The Triumph Bonneville T140 is a standard motorcycle with a 750 cc capacity engine that was designed and built by Triumph Engineering at Meriden near Coventry.

The T140 was a continuation of the second generation in the Bonneville series developed from the earlier 650 cc T120 Bonneville and was produced by Triumph in a number of versions, including limited editions, from 1973 until 1983 when the company was declared bankrupt, and was purchased by John Bloor. Bloor licensed production of the T140 Bonneville to Les Harris between 1985 and 1988 at Newton Abbot in Devon, these machines became known as 'Harris' or 'Devon' Bonnevilles.

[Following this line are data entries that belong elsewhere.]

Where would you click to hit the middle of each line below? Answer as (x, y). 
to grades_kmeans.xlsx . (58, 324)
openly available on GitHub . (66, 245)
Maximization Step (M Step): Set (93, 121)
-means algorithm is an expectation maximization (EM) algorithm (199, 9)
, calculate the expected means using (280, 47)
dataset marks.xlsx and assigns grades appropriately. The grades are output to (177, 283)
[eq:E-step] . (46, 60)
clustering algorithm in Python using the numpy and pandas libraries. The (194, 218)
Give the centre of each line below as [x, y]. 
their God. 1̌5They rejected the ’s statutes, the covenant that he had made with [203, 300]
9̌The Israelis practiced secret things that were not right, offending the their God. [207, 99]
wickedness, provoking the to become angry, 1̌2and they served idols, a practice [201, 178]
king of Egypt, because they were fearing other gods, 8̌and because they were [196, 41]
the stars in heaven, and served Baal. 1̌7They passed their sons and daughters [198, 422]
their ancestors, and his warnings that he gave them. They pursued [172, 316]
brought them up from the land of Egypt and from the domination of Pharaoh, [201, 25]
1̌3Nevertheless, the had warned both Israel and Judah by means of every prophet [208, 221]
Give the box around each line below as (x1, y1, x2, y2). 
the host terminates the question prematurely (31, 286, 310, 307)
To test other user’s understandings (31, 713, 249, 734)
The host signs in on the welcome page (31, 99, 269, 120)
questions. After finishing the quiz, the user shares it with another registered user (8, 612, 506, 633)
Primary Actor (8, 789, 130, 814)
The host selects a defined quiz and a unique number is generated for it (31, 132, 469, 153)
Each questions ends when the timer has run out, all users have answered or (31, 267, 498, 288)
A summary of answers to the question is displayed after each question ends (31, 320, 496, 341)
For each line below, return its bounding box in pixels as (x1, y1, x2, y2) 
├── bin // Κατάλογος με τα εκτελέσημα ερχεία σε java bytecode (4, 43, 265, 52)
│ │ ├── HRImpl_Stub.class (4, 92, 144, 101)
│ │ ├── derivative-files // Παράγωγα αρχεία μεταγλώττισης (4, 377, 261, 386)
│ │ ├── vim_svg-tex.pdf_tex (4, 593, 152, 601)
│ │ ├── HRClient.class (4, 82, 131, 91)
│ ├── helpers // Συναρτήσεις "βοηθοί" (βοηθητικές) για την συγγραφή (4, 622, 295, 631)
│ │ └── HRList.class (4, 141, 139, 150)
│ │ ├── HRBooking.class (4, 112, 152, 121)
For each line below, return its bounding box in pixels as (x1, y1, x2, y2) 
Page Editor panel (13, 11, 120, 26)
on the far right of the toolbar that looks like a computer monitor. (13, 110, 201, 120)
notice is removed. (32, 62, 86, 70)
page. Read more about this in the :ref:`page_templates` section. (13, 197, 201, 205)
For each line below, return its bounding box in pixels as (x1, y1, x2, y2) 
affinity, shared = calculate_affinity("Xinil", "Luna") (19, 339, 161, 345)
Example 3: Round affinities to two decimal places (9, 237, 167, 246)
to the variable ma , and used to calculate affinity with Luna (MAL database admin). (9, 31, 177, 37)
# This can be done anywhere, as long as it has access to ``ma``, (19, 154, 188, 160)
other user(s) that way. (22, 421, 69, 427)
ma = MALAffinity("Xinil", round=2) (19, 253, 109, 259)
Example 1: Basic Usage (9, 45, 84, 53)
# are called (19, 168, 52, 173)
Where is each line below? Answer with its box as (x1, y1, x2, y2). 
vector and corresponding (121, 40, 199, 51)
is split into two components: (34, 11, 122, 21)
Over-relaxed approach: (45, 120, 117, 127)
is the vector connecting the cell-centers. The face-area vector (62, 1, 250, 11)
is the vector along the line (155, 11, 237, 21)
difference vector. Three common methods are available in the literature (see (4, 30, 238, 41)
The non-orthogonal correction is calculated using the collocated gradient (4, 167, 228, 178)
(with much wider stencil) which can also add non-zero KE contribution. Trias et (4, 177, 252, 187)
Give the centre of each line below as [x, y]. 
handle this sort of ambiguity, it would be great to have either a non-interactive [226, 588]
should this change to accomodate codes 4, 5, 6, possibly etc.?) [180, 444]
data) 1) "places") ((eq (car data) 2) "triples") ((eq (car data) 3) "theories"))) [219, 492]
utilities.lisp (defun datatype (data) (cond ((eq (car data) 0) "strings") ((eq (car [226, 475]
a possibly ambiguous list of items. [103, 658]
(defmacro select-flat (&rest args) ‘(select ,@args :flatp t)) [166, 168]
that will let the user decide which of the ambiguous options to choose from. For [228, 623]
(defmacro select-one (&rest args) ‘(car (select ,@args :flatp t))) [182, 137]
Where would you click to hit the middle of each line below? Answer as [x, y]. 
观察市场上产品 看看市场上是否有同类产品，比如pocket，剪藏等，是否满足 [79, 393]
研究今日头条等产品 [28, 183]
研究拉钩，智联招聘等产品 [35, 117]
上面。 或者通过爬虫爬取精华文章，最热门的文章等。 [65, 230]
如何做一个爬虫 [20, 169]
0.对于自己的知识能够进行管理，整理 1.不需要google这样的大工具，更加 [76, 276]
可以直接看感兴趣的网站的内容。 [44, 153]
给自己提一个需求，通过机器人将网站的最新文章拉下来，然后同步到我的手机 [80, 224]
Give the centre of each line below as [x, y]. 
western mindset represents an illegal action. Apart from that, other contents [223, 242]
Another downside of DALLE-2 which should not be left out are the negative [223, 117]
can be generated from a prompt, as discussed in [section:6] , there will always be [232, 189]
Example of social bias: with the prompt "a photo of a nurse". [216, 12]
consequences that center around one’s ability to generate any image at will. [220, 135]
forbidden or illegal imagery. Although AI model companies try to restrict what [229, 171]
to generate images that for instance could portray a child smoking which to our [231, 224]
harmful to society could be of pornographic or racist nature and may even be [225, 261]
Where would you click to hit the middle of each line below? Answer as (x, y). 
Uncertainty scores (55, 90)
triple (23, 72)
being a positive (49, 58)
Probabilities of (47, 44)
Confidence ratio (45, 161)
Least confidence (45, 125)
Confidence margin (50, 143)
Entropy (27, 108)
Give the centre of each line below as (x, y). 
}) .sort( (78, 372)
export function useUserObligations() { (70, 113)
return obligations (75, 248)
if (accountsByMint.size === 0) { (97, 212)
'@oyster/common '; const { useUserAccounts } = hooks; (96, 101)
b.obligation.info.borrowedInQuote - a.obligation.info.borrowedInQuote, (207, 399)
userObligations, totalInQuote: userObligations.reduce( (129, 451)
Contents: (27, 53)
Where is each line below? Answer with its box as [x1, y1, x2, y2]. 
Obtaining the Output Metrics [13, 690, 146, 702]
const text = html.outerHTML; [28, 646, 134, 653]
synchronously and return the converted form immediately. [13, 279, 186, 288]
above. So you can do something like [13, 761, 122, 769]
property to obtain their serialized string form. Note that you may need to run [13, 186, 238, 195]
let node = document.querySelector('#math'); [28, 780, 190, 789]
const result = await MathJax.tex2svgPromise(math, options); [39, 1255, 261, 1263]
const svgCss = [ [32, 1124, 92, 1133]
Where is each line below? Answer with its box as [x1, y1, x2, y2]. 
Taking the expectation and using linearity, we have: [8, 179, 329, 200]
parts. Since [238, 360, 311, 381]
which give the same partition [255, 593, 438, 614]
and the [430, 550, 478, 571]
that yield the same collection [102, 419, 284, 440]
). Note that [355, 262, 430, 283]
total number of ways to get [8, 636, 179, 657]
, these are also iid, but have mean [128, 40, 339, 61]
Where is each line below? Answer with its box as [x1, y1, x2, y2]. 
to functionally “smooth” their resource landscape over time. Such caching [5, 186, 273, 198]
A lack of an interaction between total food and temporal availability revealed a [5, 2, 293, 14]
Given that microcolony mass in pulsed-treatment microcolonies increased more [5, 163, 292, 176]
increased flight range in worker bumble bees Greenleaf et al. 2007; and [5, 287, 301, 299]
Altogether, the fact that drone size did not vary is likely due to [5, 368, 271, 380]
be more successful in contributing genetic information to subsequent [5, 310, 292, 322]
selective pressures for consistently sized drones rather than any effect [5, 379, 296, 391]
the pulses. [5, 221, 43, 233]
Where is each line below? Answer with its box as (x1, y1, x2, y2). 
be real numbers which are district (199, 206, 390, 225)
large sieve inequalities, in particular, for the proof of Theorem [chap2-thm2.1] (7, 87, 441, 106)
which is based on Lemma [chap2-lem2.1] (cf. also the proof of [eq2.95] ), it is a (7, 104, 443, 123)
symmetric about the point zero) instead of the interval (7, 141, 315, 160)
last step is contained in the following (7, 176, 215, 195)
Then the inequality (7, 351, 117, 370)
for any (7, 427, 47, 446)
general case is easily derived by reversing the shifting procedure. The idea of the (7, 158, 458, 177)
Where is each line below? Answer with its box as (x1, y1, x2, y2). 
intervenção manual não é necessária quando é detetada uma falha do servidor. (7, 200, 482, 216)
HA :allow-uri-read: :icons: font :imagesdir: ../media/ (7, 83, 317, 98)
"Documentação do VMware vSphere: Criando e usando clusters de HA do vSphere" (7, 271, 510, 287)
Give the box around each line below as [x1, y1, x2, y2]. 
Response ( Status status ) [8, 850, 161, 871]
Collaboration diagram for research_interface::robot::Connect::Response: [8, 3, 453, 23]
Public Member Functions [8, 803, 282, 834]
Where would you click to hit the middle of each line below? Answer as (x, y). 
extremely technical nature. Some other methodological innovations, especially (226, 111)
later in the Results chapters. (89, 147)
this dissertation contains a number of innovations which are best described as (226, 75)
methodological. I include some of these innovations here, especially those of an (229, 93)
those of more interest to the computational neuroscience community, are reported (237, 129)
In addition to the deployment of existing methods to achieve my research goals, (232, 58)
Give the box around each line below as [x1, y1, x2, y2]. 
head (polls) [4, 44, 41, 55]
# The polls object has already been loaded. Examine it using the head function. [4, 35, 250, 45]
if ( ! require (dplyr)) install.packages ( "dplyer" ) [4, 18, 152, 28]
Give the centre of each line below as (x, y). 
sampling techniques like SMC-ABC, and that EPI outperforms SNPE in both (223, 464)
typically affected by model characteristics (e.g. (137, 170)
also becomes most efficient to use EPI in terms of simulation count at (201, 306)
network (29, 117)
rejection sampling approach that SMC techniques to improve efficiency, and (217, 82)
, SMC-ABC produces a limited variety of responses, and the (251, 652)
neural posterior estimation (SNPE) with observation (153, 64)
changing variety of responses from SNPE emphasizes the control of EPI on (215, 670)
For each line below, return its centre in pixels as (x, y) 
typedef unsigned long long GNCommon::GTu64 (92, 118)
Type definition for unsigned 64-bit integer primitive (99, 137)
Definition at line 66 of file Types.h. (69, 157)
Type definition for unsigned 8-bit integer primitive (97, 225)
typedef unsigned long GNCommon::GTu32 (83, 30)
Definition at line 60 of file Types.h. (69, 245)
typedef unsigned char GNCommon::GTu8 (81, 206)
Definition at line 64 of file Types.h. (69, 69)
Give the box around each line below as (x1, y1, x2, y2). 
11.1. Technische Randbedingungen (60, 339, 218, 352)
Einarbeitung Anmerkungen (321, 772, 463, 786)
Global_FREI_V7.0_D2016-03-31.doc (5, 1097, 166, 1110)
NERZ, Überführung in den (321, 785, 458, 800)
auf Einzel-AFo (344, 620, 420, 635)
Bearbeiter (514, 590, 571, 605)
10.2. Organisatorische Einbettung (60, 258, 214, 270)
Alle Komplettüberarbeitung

A single carburettor version, the TR7 Tiger was produced between 1973 and 1981.

==History==
The 650 cc capacity production T120 Bonneville was replaced in the early 1970s by the T140 Bonneville, the same basic machine but with a 750 cc engine. Refined from the later 'oil in frame' version of the T120, the first few T140s, designated T140V, featured a larger-capacity engine of 724 cc, a five-speed gearbox and indicators, but still retaining drum brakes and kick-start. Shortly after, the engine was further bored out to 744 cc and front disc brakes were fitted (using single discs until 1982). While originally intended for 'export only', the 750 Bonneville twin caused so much interest among visitors to the 1973 motorcycle shows, that Triumph decided to put the bike on the home market at the price of 679 UK pounds. In 1975, along with engine modifications, the gearchange lever was moved from right to left to comply with new regulations mandated for the American market and a rear disc brake fitted. Several T140 models followed, featuring various modifications and refinements including electric starting from 1980 until production ceased with the closure of the Meriden works in 1983.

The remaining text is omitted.